■ YOUR OBJECTIVE
In the copy, keep the lines from the first line of the material below through the line containing "1354050011 06B121011BV 04317-RCA-305" exactly as they are, and include no pictures.

■ TASK DATA
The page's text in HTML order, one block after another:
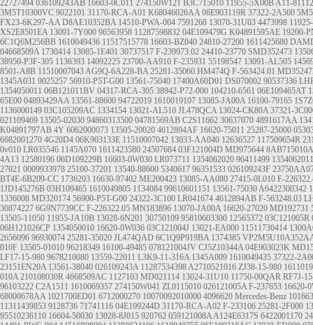
22727494 036109243AB 16603-0C011 274150W121 B3C715010 11955-5X00BA11-
3M5T10300VC 9022101 31170-RCA-A01 K68046026AA 06E903119R 37322-2A500
FX23-6K297-AA D8AE10352BA 14510-PWA-004 7591268 13070-31U03 4473998
XS2E8501EA 13091-7Y000 96563958 11287598832 04E109479G K04891595AE 19200-
6C1Q6M256BB 1610049436 11517515778 16603-BZ040 24810-27200 1611425680
04668509A 1730414 13085-1E401 30737517 F-239973.02 24410-23770 SMD352473
38950-P3F-305 1136393 14092225 23700-AA910 F-235931 55198547 13091-AL505
8501-A8B 11510007043AG9Q-6A228-BA 25281-35060 HM474Q F-563424.01
1345A031 9025257 56910-P5T-G00 13561-75040 17400A60D01 DS070002 90537336
1354050011 06B121011BV 04317-RCA-305 38942-P72-000 104210-6561 06E109465AT
65E00 04893429AA 13561-88600 94722019 1610019107 13085-JA00A 16100-79165
1136000149 03C105209AC 1334154 13021-AL510 JL478QCA 13024-CK80A 37321-
021109469 13505-02030 94860313500 04781569AB C2S11662 30637070 4891617AA
K04891797AB 4Y 6062000073 13505-20020 4612894AF 16620-75011 25287-25000
6682001270 4G20D4 06K903133E 11510007042 13033-AA040 12636527 117509654R
0v010 LR035546 1145A070 1611423580 24507684 03F121004D MD975644 8AB715010A
4A13 12580196 06D109229B 16603-0W030 LR073711 1354062020 96411499 1354062011
27021 0009933978 25100-37201 13540-88600 5340617 96351533 026109243F
BT4E-6B209-CC 1736203 16630-97402 ME200423 13085-AA080 27415-0L010 F-
1JD145276B 03H109465 1610049805 1134084 99610601151 13561-75030A6422300342
1336008 MD320174 56900-P5T-G00 24322-3C100 LR041674 4612894AB F-563248.03
30874227 6G9N7739CC F-226322.05 MN183896 13070-JA00A 16620-27020 MD192731
13505-11050 11955-JA10B 13028-6N201 30750109 95810603300 12565372 03C121005R
06H121026CP 1354050010 16620-0W036 03C121004J 13021-EA000 11511730414
2656096 96930074 25281-35020 JL474QAD 6C1Q9P919BA 1374385
010F 13505-01010 96218349 16100-49485 078121004JV CJ5Z10344A 04E903023K
LF17-15-980 9678210080 13559-22011 L3K9-11-316A 1345A009 1610049435 37322-
23151EN20A 13561-38040 026109243A 11287534398A2710521016 ZJ38-15-980
010A 210108030R 4668509AC 1127103 MD021114 13024-31U10 11750-00QAR RF7J-
96103222 C2A1511 1610069357 274150W041 ZL0115010 026121005A F-237653 16620-
68000678AA 1021700ED01 6712000270 10070092010000 4096620 Mercedes-Benz
11311439853 9128736 71741116 04E109244D 31170-RCA-A02 F-233106 25281-2F000
95510236110 16604-50030 13028-8J015 920762 059121008AA124E6317S 6422001170
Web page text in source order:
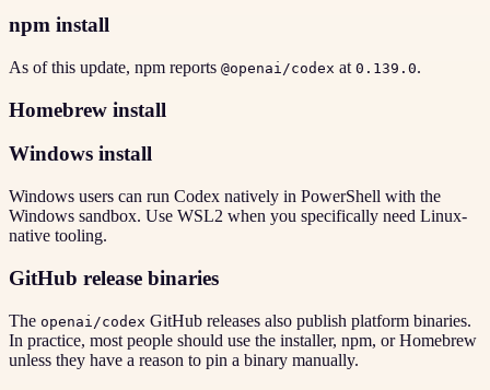
npm install
As of this update, npm reports @openai/codex at 0.139.0.
Homebrew install
Windows install
Windows users can run Codex natively in PowerShell with the
Windows sandbox. Use WSL2 when you specifically need Linux-
native tooling.
GitHub release binaries
The openai/codex GitHub releases also publish platform binaries.
In practice, most people should use the installer, npm, or Homebrew
unless they have a reason to pin a binary manually.
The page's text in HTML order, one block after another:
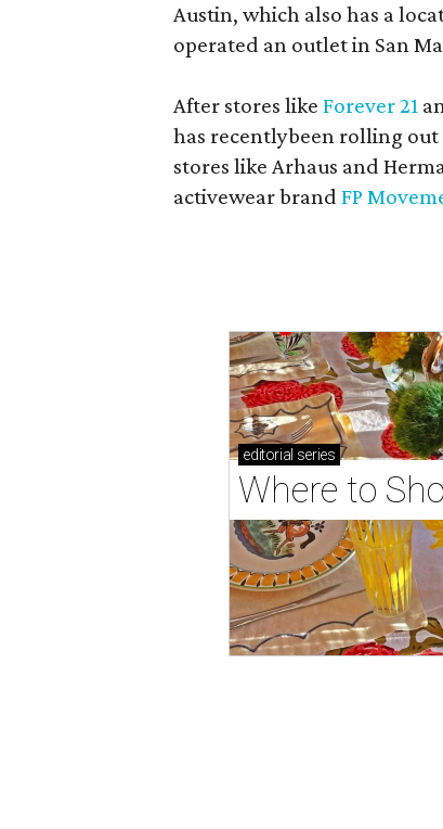
Austin, which also has a
operated an outlet in San
After stores like Forever 21
has recentlybeen rolling out
stores like Arhaus and
activewear brand FP
editorial series
Where to
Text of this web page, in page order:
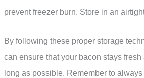
prevent freezer burn. Store in an
By following these proper storage
can ensure that your bacon stays
long as possible. Remember to
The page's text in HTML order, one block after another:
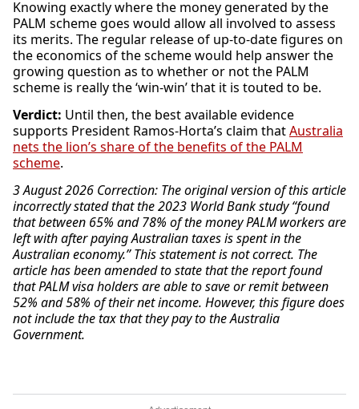
Knowing exactly where the money generated by the
PALM scheme goes would allow all involved to assess
its merits. The regular release of up-to-date figures on
the economics of the scheme would help answer the
growing question as to whether or not the PALM
scheme is really the ‘win-win’ that it is touted to be.
Verdict: Until then, the best available evidence
supports President Ramos-Horta’s claim thatAustralia
nets the lion’s share of the benefits of the PALM
scheme.
3 August 2026 Correction: The original version of this article
incorrectly stated that the 2023 World Bank study “found
that between 65% and 78% of the money PALM workers are
left with after paying Australian taxes is spent in the
Australian economy.” This statement is not correct. The
article has been amended to state that the report found
that PALM visa holders are able to save or remit between
52% and 58% of their net income. However, this figure does
not include the tax that they pay to the Australia
Government.

■ SOLVED PROBLEM
The page's text in HTML order, one block after another:
22727494 036109243AB 16603-0C011 274150W121 B3C715010 11955-5X00BA11-
3M5T10300VC 9022101 31170-RCA-A01 K68046026AA 06E903119R 37322-2A500
FX23-6K297-AA D8AE10352BA 14510-PWA-004 7591268 13070-31U03 4473998
XS2E8501EA 13091-7Y000 96563958 11287598832 04E109479G K04891595AE 19200-
6C1Q6M256BB 1610049436 11517515778 16603-BZ040 24810-27200 1611425680
04668509A 1730414 13085-1E401 30737517 F-239973.02 24410-23770 SMD352473
38950-P3F-305 1136393 14092225 23700-AA910 F-235931 55198547 13091-AL505
8501-A8B 11510007043AG9Q-6A228-BA 25281-35060 HM474Q F-563424.01
1345A031 9025257 56910-P5T-G00 13561-75040 17400A60D01 DS070002 90537336
1354050011 06B121011BV 04317-RCA-305 38942-P72-000 104210-6561 06E109465AT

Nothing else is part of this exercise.